[Start of Attachment]

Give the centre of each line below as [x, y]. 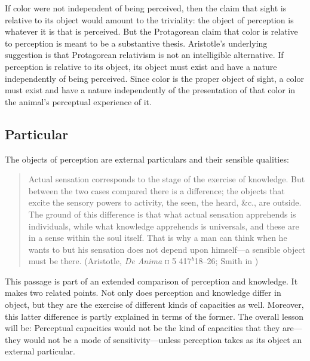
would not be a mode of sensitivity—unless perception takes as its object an [163, 339]
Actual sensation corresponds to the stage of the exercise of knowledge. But [167, 179]
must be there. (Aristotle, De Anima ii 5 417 [110, 261]
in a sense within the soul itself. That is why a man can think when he [158, 238]
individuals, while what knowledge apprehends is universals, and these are [164, 226]
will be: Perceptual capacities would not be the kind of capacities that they [142, 328]
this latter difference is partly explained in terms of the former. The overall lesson [154, 316]
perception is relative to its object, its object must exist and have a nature [141, 66]
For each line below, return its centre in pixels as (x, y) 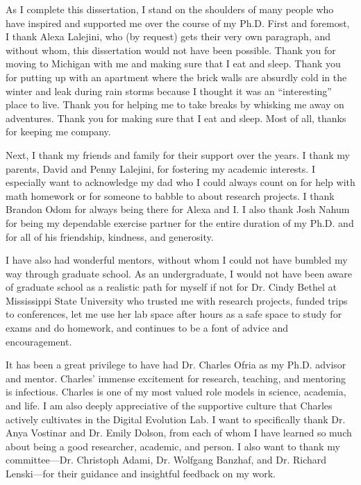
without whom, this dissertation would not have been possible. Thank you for (171, 50)
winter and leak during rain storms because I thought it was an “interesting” (169, 91)
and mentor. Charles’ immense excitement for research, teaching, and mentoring (176, 378)
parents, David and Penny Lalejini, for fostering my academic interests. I (160, 168)
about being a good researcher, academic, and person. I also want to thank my (173, 446)
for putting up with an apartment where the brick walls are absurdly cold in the (176, 77)
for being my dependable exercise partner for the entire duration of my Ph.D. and (180, 222)
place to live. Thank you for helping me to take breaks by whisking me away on (175, 104)
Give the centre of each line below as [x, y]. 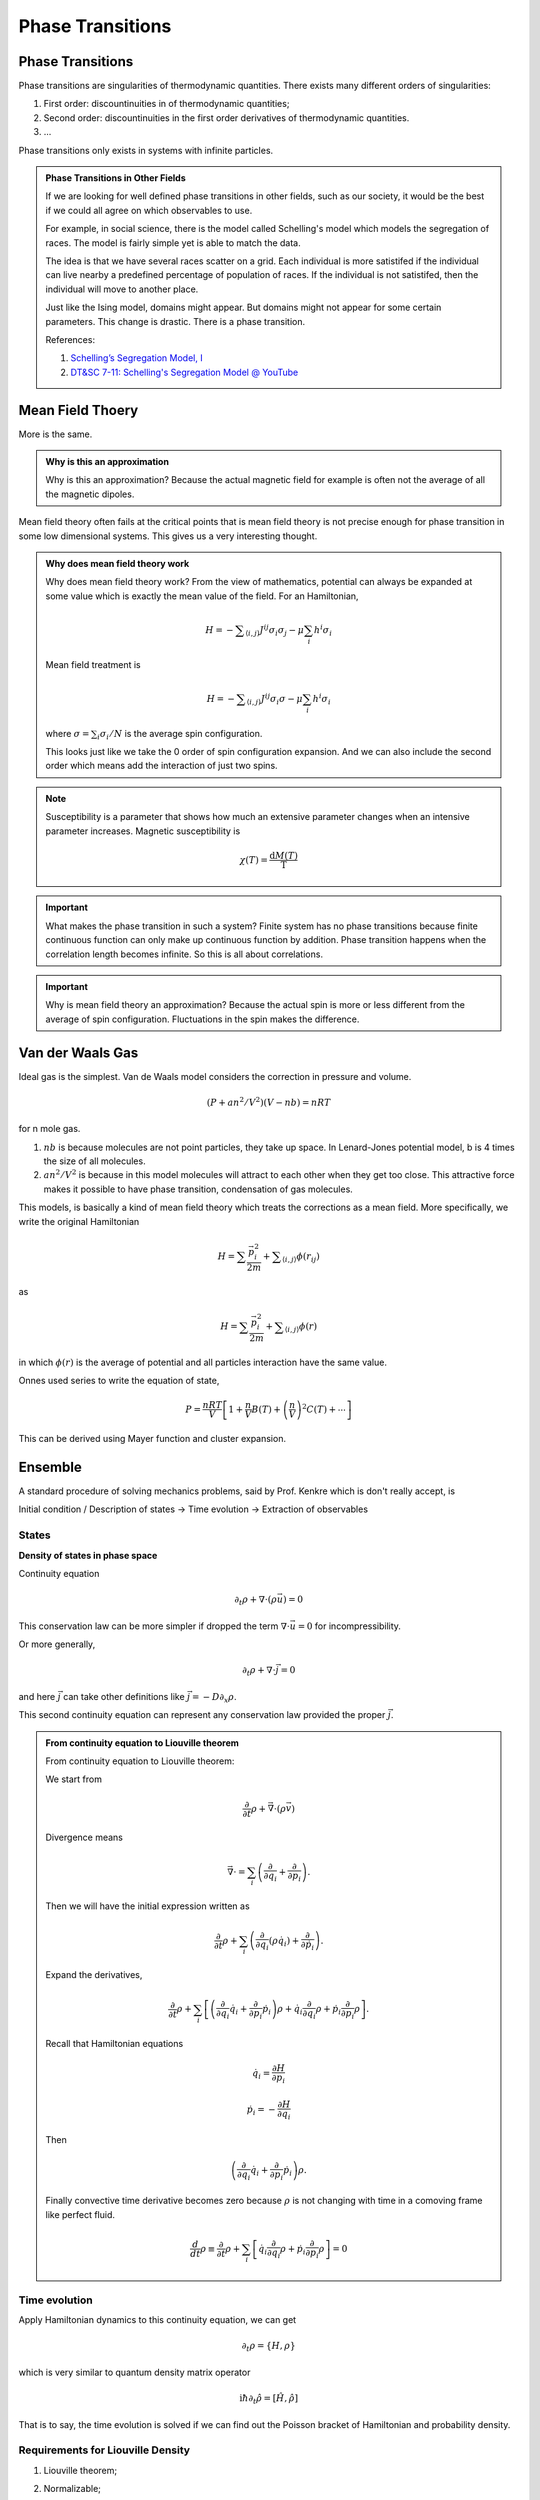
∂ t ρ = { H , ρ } [268, 2347]
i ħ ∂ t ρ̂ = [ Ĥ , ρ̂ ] [269, 2399]
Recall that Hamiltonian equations [114, 2044]
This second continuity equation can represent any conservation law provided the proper [202, 1715]
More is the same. [55, 434]
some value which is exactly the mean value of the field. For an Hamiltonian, [202, 596]
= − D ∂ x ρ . [214, 1697]
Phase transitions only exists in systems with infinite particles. [146, 150]
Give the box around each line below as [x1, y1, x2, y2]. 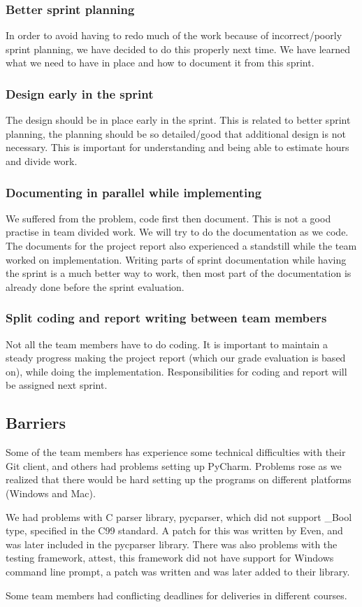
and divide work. [6, 154, 78, 168]
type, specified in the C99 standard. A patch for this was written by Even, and [6, 523, 343, 538]
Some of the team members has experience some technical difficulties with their [6, 445, 346, 459]
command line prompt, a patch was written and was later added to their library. [6, 564, 350, 578]
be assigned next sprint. [6, 378, 108, 392]
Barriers [6, 412, 66, 434]
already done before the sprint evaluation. [6, 279, 184, 294]
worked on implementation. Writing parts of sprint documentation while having [6, 252, 347, 266]
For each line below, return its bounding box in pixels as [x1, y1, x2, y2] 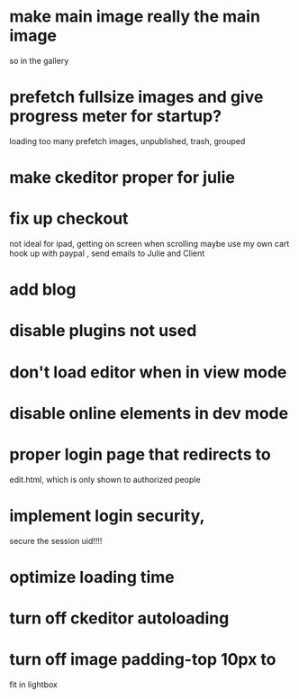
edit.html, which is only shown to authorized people [9, 474, 201, 485]
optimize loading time [9, 567, 175, 587]
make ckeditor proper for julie [9, 168, 236, 188]
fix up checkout [9, 209, 129, 229]
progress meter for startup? [9, 106, 222, 127]
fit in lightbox [9, 678, 59, 690]
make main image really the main [9, 6, 261, 27]
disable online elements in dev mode [9, 403, 289, 423]
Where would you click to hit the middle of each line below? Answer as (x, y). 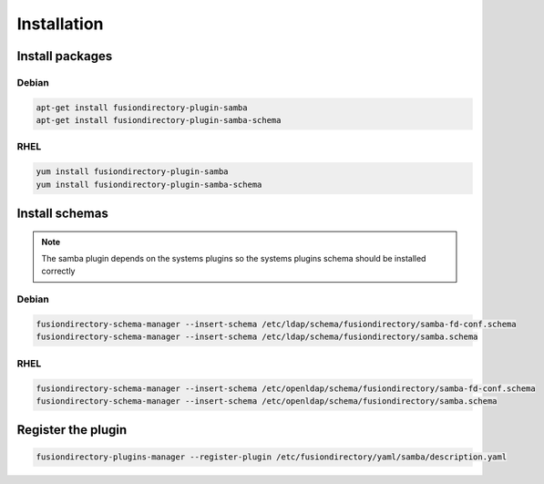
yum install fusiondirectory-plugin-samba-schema (149, 184)
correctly (58, 271)
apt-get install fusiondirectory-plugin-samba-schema (159, 120)
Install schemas (62, 214)
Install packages (65, 56)
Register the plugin (72, 430)
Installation (60, 24)

[End of Attachment]

▶ Task item:
Bring together all lines in the records where the word "plugin" is found.

▶ Expected answer:
yum install fusiondirectory-plugin-samba-schema (149, 184)
apt-get install fusiondirectory-plugin-samba-schema (159, 120)
Register the plugin (72, 430)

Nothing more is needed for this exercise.